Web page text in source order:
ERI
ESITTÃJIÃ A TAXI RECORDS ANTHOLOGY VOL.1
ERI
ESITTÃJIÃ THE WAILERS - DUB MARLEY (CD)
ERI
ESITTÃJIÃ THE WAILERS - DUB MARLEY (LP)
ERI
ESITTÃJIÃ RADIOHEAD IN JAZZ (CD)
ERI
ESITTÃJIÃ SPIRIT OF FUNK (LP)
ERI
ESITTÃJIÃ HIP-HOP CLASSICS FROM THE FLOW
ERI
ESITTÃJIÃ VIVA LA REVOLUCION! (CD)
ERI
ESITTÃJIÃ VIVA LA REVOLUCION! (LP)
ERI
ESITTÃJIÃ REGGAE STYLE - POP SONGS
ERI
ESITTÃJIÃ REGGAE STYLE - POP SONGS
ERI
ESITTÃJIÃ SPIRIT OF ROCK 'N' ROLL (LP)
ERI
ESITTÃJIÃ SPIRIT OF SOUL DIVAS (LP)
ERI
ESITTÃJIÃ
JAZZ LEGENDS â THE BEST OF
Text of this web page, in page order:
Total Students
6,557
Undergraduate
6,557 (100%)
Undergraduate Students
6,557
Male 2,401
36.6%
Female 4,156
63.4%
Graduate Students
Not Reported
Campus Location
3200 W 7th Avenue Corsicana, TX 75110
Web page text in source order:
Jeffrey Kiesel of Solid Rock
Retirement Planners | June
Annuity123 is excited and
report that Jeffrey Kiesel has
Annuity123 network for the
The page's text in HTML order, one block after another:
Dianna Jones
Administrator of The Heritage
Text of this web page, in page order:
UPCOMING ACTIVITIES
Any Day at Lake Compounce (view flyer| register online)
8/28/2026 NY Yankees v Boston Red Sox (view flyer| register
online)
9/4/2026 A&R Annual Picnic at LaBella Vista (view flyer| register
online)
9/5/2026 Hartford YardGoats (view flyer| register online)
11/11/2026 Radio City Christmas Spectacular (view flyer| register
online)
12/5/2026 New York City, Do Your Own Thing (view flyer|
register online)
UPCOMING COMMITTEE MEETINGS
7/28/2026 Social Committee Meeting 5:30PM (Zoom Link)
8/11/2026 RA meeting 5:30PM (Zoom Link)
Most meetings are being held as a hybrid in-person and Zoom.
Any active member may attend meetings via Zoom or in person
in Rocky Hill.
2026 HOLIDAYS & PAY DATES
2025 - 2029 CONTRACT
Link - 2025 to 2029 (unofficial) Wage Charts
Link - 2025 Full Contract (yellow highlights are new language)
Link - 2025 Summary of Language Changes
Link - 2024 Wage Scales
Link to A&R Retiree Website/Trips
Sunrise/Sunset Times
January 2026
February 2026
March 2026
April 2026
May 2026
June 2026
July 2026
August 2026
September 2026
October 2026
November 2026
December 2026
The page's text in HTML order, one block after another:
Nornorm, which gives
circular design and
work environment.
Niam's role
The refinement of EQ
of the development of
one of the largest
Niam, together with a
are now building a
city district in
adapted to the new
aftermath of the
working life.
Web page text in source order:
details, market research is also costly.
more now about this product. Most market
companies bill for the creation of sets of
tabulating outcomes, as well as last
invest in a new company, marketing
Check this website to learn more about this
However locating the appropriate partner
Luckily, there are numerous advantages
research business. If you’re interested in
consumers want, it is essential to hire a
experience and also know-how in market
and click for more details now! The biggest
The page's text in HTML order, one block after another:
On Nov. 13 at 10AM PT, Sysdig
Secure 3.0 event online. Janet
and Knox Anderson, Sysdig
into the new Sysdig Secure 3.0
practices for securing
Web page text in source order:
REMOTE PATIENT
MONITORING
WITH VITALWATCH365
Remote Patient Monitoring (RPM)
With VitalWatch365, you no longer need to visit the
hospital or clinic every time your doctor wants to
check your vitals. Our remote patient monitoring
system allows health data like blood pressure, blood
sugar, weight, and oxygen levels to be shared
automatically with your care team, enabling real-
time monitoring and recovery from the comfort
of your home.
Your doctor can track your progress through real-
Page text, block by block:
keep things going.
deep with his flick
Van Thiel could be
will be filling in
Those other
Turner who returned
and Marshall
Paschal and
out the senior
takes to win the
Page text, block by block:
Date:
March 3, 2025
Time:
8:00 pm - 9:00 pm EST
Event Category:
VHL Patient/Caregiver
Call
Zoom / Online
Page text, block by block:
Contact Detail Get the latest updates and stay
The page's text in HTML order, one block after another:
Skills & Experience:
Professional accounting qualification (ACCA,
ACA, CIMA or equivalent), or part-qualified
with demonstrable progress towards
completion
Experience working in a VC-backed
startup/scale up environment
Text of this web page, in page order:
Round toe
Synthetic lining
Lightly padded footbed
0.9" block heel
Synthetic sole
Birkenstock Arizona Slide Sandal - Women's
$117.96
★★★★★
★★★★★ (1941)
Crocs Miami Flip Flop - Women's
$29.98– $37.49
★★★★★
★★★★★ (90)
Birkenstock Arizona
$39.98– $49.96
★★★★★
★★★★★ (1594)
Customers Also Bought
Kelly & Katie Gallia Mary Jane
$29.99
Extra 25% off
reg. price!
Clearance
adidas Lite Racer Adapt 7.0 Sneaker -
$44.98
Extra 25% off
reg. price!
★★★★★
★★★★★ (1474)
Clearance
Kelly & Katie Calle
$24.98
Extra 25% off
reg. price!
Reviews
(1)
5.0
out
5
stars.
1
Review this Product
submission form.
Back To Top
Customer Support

## PROBLEM DESCRIPTION
Reproduce the records above line by line, without any change, up to and including the line that holds "circular design and".

## COMPLETED EXERCISE
Web page text in source order:
ERI
ESITTÃJIÃ A TAXI RECORDS ANTHOLOGY VOL.1
ERI
ESITTÃJIÃ THE WAILERS - DUB MARLEY (CD)
ERI
ESITTÃJIÃ THE WAILERS - DUB MARLEY (LP)
ERI
ESITTÃJIÃ RADIOHEAD IN JAZZ (CD)
ERI
ESITTÃJIÃ SPIRIT OF FUNK (LP)
ERI
ESITTÃJIÃ HIP-HOP CLASSICS FROM THE FLOW
ERI
ESITTÃJIÃ VIVA LA REVOLUCION! (CD)
ERI
ESITTÃJIÃ VIVA LA REVOLUCION! (LP)
ERI
ESITTÃJIÃ REGGAE STYLE - POP SONGS
ERI
ESITTÃJIÃ REGGAE STYLE - POP SONGS
ERI
ESITTÃJIÃ SPIRIT OF ROCK 'N' ROLL (LP)
ERI
ESITTÃJIÃ SPIRIT OF SOUL DIVAS (LP)
ERI
ESITTÃJIÃ
JAZZ LEGENDS â THE BEST OF
Text of this web page, in page order:
Total Students
6,557
Undergraduate
6,557 (100%)
Undergraduate Students
6,557
Male 2,401
36.6%
Female 4,156
63.4%
Graduate Students
Not Reported
Campus Location
3200 W 7th Avenue Corsicana, TX 75110
Web page text in source order:
Jeffrey Kiesel of Solid Rock
Retirement Planners | June
Annuity123 is excited and
report that Jeffrey Kiesel has
Annuity123 network for the
The page's text in HTML order, one block after another:
Dianna Jones
Administrator of The Heritage
Text of this web page, in page order:
UPCOMING ACTIVITIES
Any Day at Lake Compounce (view flyer| register online)
8/28/2026 NY Yankees v Boston Red Sox (view flyer| register
online)
9/4/2026 A&R Annual Picnic at LaBella Vista (view flyer| register
online)
9/5/2026 Hartford YardGoats (view flyer| register online)
11/11/2026 Radio City Christmas Spectacular (view flyer| register
online)
12/5/2026 New York City, Do Your Own Thing (view flyer|
register online)
UPCOMING COMMITTEE MEETINGS
7/28/2026 Social Committee Meeting 5:30PM (Zoom Link)
8/11/2026 RA meeting 5:30PM (Zoom Link)
Most meetings are being held as a hybrid in-person and Zoom.
Any active member may attend meetings via Zoom or in person
in Rocky Hill.
2026 HOLIDAYS & PAY DATES
2025 - 2029 CONTRACT
Link - 2025 to 2029 (unofficial) Wage Charts
Link - 2025 Full Contract (yellow highlights are new language)
Link - 2025 Summary of Language Changes
Link - 2024 Wage Scales
Link to A&R Retiree Website/Trips
Sunrise/Sunset Times
January 2026
February 2026
March 2026
April 2026
May 2026
June 2026
July 2026
August 2026
September 2026
October 2026
November 2026
December 2026
The page's text in HTML order, one block after another:
Nornorm, which gives
circular design and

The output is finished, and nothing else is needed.